Action item: From the first line of the records down to the one that holds "string for charges (22, 296, 93, 307)", transcribe each line exactly and add nothing.
** Information provided follows **
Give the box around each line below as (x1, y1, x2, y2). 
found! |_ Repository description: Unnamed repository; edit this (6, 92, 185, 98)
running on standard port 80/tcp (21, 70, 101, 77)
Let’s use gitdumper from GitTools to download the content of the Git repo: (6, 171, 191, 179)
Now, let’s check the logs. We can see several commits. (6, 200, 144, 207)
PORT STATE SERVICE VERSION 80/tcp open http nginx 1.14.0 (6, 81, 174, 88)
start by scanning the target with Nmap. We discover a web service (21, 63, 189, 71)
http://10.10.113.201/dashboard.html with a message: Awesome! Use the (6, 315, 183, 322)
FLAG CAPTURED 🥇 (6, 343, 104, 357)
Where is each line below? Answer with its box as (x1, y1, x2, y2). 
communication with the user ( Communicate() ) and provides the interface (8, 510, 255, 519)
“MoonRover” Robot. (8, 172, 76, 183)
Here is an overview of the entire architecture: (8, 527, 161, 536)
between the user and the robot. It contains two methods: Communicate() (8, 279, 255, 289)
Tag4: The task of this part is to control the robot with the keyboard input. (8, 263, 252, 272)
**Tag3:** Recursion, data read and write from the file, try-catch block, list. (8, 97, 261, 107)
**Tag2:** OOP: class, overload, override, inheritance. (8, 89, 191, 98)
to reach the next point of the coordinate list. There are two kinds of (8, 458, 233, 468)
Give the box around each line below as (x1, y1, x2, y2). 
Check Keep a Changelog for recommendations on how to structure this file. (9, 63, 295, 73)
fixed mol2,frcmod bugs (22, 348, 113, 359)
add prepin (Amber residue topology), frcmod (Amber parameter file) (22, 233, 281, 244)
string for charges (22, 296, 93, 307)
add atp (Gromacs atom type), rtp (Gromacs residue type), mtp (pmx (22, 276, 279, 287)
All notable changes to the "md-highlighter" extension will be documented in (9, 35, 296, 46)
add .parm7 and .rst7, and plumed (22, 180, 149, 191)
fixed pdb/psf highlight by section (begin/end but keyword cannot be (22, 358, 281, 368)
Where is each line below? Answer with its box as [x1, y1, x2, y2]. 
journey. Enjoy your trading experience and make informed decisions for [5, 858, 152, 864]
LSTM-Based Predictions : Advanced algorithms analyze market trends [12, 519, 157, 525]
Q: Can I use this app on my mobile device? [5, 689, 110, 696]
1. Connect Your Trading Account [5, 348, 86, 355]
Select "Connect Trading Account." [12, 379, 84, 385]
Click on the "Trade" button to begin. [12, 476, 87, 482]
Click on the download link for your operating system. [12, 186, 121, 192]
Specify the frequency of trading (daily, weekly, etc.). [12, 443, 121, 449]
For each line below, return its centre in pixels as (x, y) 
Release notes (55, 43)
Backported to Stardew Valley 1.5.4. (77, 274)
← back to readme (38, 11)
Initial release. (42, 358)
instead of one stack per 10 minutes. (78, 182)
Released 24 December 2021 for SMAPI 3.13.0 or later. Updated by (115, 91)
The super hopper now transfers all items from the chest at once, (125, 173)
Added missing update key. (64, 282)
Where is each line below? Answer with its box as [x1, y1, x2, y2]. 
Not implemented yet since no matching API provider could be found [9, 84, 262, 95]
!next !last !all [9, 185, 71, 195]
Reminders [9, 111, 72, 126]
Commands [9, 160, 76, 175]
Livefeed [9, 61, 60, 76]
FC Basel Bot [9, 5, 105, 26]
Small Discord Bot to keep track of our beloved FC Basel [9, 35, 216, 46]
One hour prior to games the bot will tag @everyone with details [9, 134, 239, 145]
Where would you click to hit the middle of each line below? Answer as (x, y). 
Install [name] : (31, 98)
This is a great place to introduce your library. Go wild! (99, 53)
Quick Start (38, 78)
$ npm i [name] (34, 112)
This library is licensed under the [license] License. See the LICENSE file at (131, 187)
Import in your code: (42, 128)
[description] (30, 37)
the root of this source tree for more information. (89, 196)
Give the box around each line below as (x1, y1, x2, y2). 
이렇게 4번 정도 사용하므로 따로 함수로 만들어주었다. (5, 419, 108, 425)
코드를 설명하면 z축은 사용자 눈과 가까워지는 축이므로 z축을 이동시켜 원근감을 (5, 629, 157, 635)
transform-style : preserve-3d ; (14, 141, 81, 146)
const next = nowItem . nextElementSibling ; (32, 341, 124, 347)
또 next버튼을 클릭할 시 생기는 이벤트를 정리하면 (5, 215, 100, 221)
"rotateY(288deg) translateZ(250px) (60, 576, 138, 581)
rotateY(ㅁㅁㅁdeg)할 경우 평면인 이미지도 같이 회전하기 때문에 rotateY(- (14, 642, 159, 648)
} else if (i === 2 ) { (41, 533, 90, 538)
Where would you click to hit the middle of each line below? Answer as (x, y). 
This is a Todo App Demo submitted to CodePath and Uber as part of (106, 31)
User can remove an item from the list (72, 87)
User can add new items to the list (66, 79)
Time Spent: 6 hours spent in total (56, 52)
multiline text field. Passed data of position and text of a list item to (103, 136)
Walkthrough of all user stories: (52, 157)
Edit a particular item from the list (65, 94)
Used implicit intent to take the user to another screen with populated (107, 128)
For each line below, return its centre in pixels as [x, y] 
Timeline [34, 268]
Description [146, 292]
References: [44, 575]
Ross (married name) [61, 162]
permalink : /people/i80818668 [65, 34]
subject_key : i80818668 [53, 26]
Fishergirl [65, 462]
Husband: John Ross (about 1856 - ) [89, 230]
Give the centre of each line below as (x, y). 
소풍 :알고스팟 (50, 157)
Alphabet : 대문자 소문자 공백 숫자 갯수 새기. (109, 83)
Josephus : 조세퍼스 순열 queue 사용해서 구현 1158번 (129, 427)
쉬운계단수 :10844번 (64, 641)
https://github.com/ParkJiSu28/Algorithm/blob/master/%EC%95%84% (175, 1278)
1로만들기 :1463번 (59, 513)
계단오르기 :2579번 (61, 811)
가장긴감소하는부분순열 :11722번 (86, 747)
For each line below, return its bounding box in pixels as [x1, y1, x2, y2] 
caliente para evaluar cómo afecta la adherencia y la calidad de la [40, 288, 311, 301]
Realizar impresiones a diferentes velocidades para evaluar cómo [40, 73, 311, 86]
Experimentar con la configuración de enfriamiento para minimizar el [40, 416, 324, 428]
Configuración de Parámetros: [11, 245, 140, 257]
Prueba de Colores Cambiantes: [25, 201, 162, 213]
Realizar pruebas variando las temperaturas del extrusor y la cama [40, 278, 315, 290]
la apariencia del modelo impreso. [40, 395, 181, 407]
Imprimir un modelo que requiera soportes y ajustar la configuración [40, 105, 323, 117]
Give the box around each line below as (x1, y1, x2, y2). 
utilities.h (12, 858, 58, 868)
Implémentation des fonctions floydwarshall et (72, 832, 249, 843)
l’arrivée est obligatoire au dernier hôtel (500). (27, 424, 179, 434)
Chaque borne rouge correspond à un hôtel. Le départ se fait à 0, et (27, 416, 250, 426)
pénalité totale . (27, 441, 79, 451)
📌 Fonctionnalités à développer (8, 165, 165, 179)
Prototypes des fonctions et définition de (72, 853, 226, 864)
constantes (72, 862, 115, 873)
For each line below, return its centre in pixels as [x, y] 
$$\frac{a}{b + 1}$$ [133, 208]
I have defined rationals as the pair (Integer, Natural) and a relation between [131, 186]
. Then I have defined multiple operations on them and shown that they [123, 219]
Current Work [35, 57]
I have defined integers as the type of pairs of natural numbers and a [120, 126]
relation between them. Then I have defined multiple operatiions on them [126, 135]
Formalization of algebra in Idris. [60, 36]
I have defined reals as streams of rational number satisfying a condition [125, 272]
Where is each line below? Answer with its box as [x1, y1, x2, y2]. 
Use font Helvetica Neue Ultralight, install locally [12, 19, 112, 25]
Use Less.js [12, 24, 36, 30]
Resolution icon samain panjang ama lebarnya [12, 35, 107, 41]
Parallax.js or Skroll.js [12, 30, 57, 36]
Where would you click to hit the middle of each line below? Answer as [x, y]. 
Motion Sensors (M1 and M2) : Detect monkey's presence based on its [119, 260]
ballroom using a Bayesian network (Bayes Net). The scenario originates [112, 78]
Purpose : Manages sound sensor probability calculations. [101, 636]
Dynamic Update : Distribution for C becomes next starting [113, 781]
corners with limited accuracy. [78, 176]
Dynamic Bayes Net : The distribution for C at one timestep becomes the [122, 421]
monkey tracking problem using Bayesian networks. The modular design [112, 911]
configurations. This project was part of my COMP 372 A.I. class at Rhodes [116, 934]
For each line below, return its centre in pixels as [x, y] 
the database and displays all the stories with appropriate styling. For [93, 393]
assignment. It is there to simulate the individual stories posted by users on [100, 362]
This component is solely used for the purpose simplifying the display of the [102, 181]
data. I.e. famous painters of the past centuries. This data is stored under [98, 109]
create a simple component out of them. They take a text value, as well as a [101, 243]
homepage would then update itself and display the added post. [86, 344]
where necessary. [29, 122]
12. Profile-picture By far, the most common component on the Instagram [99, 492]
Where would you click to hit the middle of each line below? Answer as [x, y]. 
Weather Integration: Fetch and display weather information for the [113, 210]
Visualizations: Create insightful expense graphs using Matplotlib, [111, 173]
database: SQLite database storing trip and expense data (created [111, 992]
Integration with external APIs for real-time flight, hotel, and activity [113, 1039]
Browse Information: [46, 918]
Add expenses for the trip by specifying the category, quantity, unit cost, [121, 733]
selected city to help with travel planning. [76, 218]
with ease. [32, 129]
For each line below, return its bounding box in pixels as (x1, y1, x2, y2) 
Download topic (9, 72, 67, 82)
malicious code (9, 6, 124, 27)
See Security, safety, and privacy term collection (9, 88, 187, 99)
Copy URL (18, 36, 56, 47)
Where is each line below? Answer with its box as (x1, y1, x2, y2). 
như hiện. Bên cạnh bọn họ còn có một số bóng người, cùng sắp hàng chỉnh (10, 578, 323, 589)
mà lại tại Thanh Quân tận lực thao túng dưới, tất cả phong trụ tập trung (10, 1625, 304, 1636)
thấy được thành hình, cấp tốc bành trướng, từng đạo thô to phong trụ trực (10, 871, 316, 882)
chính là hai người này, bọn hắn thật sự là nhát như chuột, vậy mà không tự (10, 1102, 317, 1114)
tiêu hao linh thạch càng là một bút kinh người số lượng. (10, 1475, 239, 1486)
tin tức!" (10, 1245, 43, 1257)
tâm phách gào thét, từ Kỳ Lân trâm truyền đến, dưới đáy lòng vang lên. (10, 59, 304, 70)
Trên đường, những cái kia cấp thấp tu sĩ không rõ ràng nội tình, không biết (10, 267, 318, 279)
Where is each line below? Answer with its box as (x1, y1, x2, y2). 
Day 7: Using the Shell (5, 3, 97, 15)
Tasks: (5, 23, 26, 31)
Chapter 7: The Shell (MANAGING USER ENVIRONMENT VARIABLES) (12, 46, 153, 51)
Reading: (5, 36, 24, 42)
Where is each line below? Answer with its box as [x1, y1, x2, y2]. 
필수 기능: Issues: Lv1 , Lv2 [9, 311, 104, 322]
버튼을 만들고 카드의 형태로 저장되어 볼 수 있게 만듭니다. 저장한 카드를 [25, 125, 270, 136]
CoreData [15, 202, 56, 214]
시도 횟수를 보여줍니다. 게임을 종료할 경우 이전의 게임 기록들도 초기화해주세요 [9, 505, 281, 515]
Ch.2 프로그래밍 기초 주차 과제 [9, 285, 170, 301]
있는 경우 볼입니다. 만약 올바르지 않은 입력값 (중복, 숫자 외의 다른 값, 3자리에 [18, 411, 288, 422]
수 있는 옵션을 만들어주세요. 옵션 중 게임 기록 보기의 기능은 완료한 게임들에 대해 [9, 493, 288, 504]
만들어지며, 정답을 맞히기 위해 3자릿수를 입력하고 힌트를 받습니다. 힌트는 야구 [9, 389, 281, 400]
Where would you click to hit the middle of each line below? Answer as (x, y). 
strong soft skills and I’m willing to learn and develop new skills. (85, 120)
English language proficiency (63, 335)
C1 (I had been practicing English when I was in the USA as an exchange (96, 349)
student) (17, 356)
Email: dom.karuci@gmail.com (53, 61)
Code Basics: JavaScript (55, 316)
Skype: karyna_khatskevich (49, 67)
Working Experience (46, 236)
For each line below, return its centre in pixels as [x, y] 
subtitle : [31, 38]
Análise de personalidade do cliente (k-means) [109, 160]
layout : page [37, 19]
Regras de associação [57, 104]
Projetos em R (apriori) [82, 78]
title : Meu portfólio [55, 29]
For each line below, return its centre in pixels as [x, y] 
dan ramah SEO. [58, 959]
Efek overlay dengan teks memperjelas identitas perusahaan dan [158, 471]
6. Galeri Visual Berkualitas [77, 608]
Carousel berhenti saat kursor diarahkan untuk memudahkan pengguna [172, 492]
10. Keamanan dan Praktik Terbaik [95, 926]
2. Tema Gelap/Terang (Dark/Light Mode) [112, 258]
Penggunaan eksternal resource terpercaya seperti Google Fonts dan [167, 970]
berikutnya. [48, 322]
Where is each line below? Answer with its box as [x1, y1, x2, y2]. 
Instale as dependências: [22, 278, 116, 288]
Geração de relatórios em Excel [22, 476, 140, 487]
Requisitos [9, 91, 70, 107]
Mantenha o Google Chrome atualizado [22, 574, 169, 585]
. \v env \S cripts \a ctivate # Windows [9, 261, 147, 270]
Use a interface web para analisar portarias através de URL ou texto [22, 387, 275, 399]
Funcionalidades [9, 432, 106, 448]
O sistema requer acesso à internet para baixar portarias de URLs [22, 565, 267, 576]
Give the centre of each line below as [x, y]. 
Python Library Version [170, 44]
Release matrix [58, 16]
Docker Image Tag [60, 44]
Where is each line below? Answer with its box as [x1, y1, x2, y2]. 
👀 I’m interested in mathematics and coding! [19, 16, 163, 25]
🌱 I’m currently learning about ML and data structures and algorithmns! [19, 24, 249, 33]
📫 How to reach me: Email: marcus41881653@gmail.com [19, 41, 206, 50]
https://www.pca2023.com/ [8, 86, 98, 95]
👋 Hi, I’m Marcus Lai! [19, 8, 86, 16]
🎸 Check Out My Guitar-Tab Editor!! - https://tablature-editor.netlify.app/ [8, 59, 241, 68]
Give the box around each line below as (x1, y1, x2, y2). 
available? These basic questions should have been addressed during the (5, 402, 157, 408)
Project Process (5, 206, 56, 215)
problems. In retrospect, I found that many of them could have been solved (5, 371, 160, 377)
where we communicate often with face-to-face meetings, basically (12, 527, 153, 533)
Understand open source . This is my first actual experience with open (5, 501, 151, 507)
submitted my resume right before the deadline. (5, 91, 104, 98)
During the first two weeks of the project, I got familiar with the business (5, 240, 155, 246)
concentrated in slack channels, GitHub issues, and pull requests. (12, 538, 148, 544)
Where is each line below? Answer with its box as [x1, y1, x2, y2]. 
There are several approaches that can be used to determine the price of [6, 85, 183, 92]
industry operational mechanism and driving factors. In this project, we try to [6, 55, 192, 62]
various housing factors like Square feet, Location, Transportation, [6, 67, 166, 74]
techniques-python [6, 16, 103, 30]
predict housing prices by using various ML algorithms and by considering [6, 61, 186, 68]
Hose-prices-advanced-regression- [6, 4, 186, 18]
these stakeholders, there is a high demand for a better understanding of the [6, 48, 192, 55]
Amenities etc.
** End of Information provided **
Exercise output:
Give the box around each line below as (x1, y1, x2, y2). 
found! |_ Repository description: Unnamed repository; edit this (6, 92, 185, 98)
running on standard port 80/tcp (21, 70, 101, 77)
Let’s use gitdumper from GitTools to download the content of the Git repo: (6, 171, 191, 179)
Now, let’s check the logs. We can see several commits. (6, 200, 144, 207)
PORT STATE SERVICE VERSION 80/tcp open http nginx 1.14.0 (6, 81, 174, 88)
start by scanning the target with Nmap. We discover a web service (21, 63, 189, 71)
http://10.10.113.201/dashboard.html with a message: Awesome! Use the (6, 315, 183, 322)
FLAG CAPTURED 🥇 (6, 343, 104, 357)
Where is each line below? Answer with its box as (x1, y1, x2, y2). 
communication with the user ( Communicate() ) and provides the interface (8, 510, 255, 519)
“MoonRover” Robot. (8, 172, 76, 183)
Here is an overview of the entire architecture: (8, 527, 161, 536)
between the user and the robot. It contains two methods: Communicate() (8, 279, 255, 289)
Tag4: The task of this part is to control the robot with the keyboard input. (8, 263, 252, 272)
**Tag3:** Recursion, data read and write from the file, try-catch block, list. (8, 97, 261, 107)
**Tag2:** OOP: class, overload, override, inheritance. (8, 89, 191, 98)
to reach the next point of the coordinate list. There are two kinds of (8, 458, 233, 468)
Give the box around each line below as (x1, y1, x2, y2). 
Check Keep a Changelog for recommendations on how to structure this file. (9, 63, 295, 73)
fixed mol2,frcmod bugs (22, 348, 113, 359)
add prepin (Amber residue topology), frcmod (Amber parameter file) (22, 233, 281, 244)
string for charges (22, 296, 93, 307)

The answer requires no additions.